Exercise requirements =>
With the images removed, write out each record exactly as given.

Data supplied =>
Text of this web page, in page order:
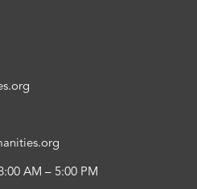
AM – 5:00 PM
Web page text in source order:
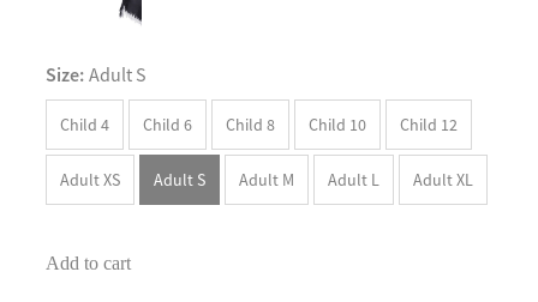
Size: Adult S
Child 4 Child 6 Child 8 Child 10 Child 12
Adult XS Adult S Adult M Adult L Adult XL
Add to cart
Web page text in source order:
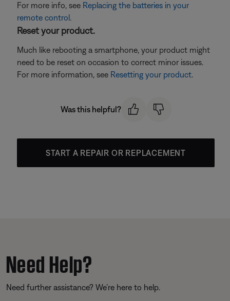
For more info, see Replacing the batteries in your
remote control.
Reset your product.
Much like rebooting a smartphone, your product might
need to be reset on occasion to correct minor issues.
For more information, see Resetting your product.
Was this helpful?
START A REPAIR OR REPLACEMENT
Need Help?
Need further assistance? We’re here to help.
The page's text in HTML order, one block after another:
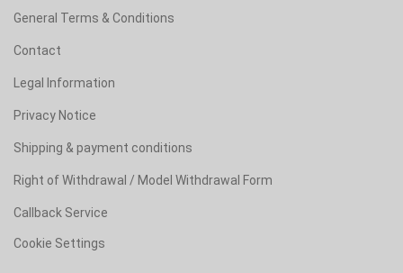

Task answer =>
Text of this web page, in page order:
AM – 5:00 PM
Web page text in source order:
Size: Adult S
Child 4 Child 6 Child 8 Child 10 Child 12
Adult XS Adult S Adult M Adult L Adult XL
Add to cart
Web page text in source order:
For more info, see Replacing the batteries in your
remote control.
Reset your product.
Much like rebooting a smartphone, your product might
need to be reset on occasion to correct minor issues.
For more information, see Resetting your product.
Was this helpful?
START A REPAIR OR REPLACEMENT
Need Help?
Need further assistance? We’re here to help.
The page's text in HTML order, one block after another:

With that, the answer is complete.